Ambitious projection-mapping project for the London Design Festival, housed in the cupola of the V&A, an area never before opened to the public. Realising Kei's "data view" of London took a team of 30+ coders. My time was mostly spent coordinating the flood of code, and working out a way to map and mask 48 live panels across five machines while still animating at a decent clip. It worked, somehow.
A neuro-/bio-responsive food installation. A collaboration between me and neuro-scientist Ben Seymour (and team) to build a generative animation, housed within a custom 'pod', that used facial EMG, brain EEG and heart rate signals as the data sources. To sell ice cream.
Audio-reactive kinect-based live visuals designed to feed off the performance. Worked really well. Toured europe through 2011/12, including playing to an audience of 30,000 at Bestival.
During the 2011 Perth Arts Festival, every visitor to the website inadvertantly created their own unique "totem" upon selecting the events they were attending. I built the system from a series of generative animations, prototyped in Processing then converted to ActionScript. I also built tools for exporting the web totems in a high-quality print format. Won a bunch of awards.

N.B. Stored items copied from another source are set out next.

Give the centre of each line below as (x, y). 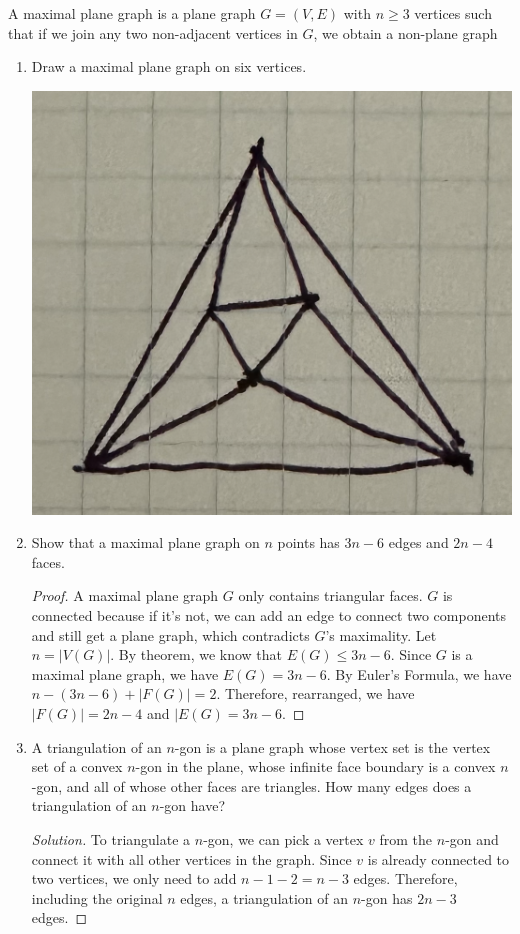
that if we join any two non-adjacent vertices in (153, 32)
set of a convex (77, 766)
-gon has (387, 897)
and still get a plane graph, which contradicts (170, 634)
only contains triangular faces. (330, 595)
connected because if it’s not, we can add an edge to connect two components (269, 615)
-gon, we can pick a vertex (283, 839)
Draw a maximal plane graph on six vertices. (169, 66)
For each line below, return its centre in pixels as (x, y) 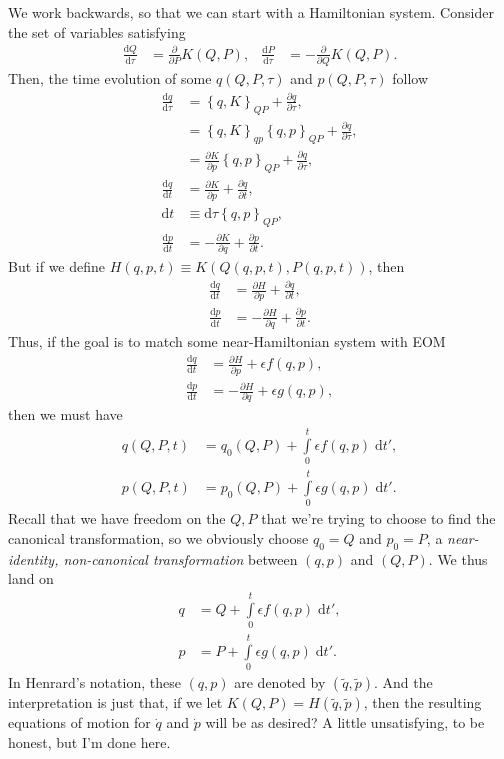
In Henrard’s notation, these (94, 682)
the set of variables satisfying (97, 31)
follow (410, 78)
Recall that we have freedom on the (117, 518)
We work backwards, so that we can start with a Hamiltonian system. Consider (251, 12)
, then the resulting (422, 702)
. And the (403, 682)
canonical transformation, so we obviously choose (158, 537)
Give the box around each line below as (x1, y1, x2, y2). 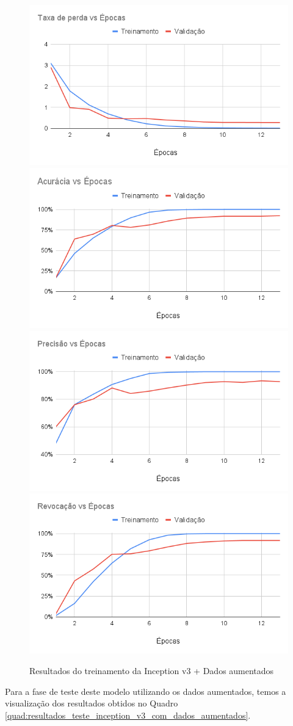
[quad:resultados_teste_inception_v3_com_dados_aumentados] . (5, 708, 251, 721)
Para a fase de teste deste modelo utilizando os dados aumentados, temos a (5, 684, 286, 697)
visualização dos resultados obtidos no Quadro (5, 697, 178, 710)
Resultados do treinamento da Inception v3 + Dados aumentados (29, 664, 274, 677)
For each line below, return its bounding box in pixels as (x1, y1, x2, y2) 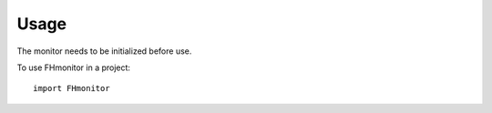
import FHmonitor (33, 83, 110, 94)
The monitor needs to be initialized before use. (16, 46, 192, 56)
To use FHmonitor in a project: (16, 62, 131, 73)
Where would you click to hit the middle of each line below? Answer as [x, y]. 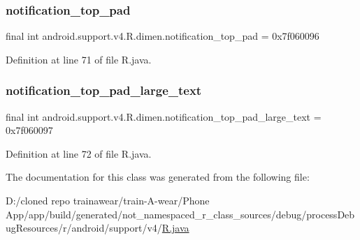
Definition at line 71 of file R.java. [79, 59]
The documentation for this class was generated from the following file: [158, 177]
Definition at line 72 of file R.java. [79, 153]
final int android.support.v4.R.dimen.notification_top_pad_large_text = [164, 116]
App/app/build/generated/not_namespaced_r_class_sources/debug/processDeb [180, 214]
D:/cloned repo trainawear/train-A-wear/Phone [108, 200]
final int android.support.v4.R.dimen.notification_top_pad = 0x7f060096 [163, 36]
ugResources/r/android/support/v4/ [84, 228]
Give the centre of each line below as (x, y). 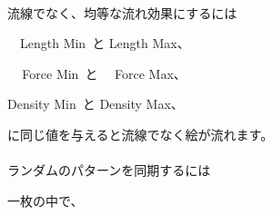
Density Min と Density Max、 (96, 104)
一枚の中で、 (45, 200)
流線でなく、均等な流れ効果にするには (122, 12)
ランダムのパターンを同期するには (109, 170)
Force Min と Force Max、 (104, 73)
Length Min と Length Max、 (105, 43)
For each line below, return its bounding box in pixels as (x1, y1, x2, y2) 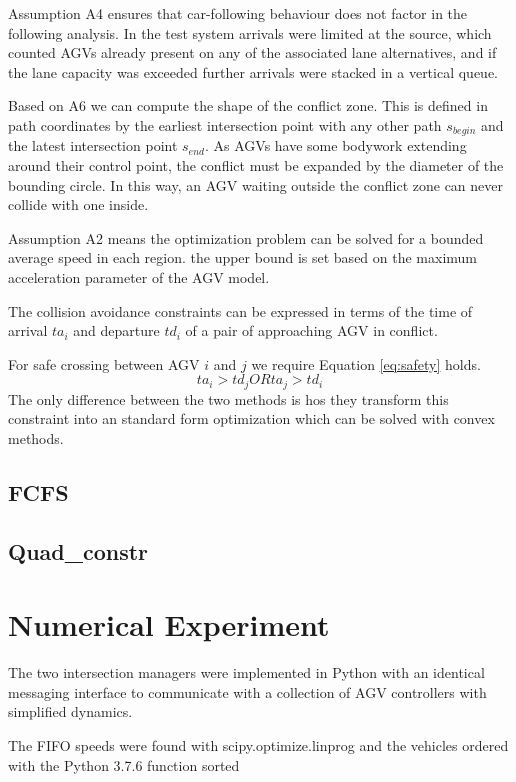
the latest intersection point (8, 135, 178, 156)
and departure (73, 320, 160, 341)
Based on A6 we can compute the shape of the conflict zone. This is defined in (8, 95, 488, 116)
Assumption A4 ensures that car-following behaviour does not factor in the (8, 3, 468, 23)
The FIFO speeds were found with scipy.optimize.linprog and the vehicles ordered (8, 735, 509, 756)
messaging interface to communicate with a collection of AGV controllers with (8, 681, 487, 702)
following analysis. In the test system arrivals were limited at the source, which (8, 22, 492, 43)
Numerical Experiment (8, 604, 330, 645)
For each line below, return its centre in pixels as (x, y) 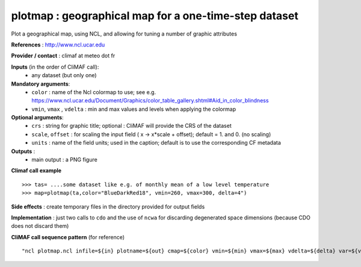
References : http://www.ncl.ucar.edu (58, 45)
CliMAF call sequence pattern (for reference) (68, 237)
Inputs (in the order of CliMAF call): (55, 67)
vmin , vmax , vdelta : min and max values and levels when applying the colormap (134, 109)
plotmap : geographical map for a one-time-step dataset (155, 16)
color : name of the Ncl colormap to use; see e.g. (94, 92)
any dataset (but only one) (64, 75)
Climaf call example (36, 171)
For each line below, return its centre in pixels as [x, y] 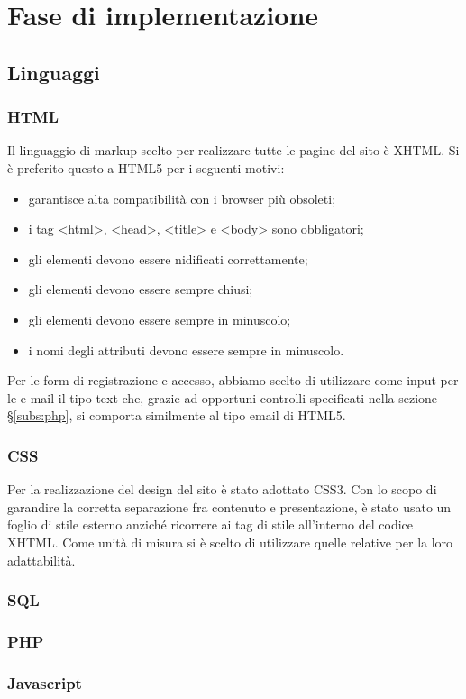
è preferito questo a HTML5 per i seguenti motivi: [146, 167]
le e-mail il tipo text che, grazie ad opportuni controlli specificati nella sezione [223, 397]
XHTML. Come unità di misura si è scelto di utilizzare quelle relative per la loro [230, 542]
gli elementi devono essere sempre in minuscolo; [160, 319]
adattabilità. [41, 560]
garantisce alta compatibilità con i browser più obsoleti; [182, 198]
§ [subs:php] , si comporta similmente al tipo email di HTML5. [177, 415]
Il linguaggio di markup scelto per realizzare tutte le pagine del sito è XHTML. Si [233, 150]
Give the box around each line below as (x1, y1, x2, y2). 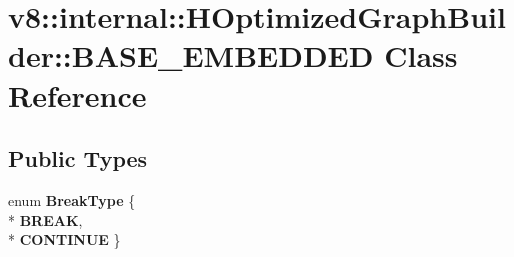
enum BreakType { (8, 189, 136, 210)
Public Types (8, 143, 148, 174)
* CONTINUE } (8, 229, 121, 250)
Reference (8, 74, 147, 115)
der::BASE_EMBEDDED (8, 35, 374, 76)
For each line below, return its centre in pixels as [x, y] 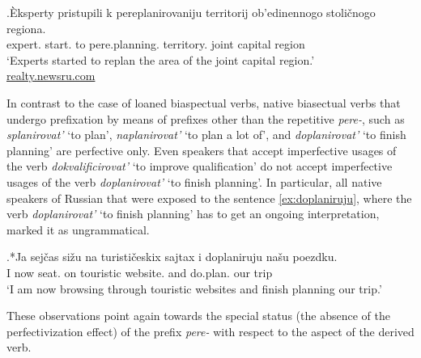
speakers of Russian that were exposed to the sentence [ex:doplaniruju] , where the [209, 198]
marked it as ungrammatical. [78, 229]
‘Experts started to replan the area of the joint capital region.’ [161, 59]
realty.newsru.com [51, 76]
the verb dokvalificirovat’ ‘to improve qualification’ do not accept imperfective [200, 166]
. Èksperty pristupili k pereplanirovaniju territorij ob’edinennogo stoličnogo [191, 12]
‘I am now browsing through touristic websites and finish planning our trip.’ [194, 288]
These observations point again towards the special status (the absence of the [198, 316]

The first of a long (and continuing) series of collaborations with Brighton's FutureDeluxe. Created for a Sci-fi film festival, but also shown as part of OneDotZero's "Adventures In Motion" at the BFI.
Video response system. V&A visitors could record their thoughts into a webcam, review then submit them to a bank of responses to be viewed by subsequent visitors. Built around Red5 Server.
Collaboration with TGSi and Rory Matthews to build a series of touchscreens for the new wing of the Museum of Anthropology in Vancouver
Each touchscreen was an orientation post, with interactive map. But from each post you could also explore the rest of the gallery virtually through a 3D rendered representation, accurate down to the contents of each display case.